Reproduce the whole listing word for word. Leave every image out.

○ ○ ○ ○

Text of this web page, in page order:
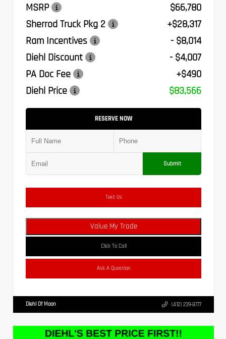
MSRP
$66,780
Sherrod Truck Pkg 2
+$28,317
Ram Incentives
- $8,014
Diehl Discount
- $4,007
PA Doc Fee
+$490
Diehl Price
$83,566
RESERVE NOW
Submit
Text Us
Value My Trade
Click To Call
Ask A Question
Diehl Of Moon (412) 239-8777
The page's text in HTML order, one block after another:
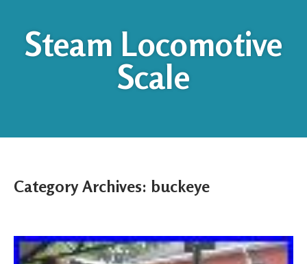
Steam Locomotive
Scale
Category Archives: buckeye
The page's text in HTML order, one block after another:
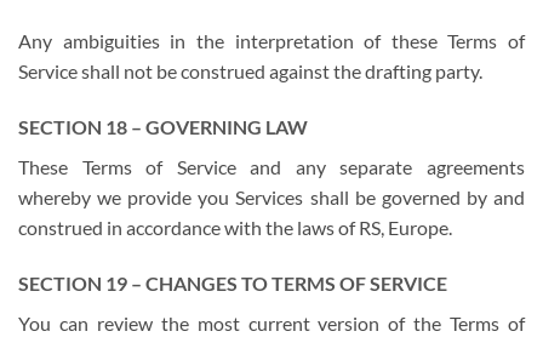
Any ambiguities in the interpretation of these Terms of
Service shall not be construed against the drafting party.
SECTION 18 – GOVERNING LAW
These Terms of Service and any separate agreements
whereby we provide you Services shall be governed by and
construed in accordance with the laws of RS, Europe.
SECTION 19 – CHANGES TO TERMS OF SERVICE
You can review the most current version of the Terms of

○ ○ ○ ○

#### [Completed exercise]
Text of this web page, in page order:
MSRP
$66,780
Sherrod Truck Pkg 2
+$28,317
Ram Incentives
- $8,014
Diehl Discount
- $4,007
PA Doc Fee
+$490
Diehl Price
$83,566
RESERVE NOW
Submit
Text Us
Value My Trade
Click To Call
Ask A Question
Diehl Of Moon (412) 239-8777
The page's text in HTML order, one block after another:
Steam Locomotive
Scale
Category Archives: buckeye
The page's text in HTML order, one block after another:
Any ambiguities in the interpretation of these Terms of
Service shall not be construed against the drafting party.
SECTION 18 – GOVERNING LAW
These Terms of Service and any separate agreements
whereby we provide you Services shall be governed by and
construed in accordance with the laws of RS, Europe.
SECTION 19 – CHANGES TO TERMS OF SERVICE
You can review the most current version of the Terms of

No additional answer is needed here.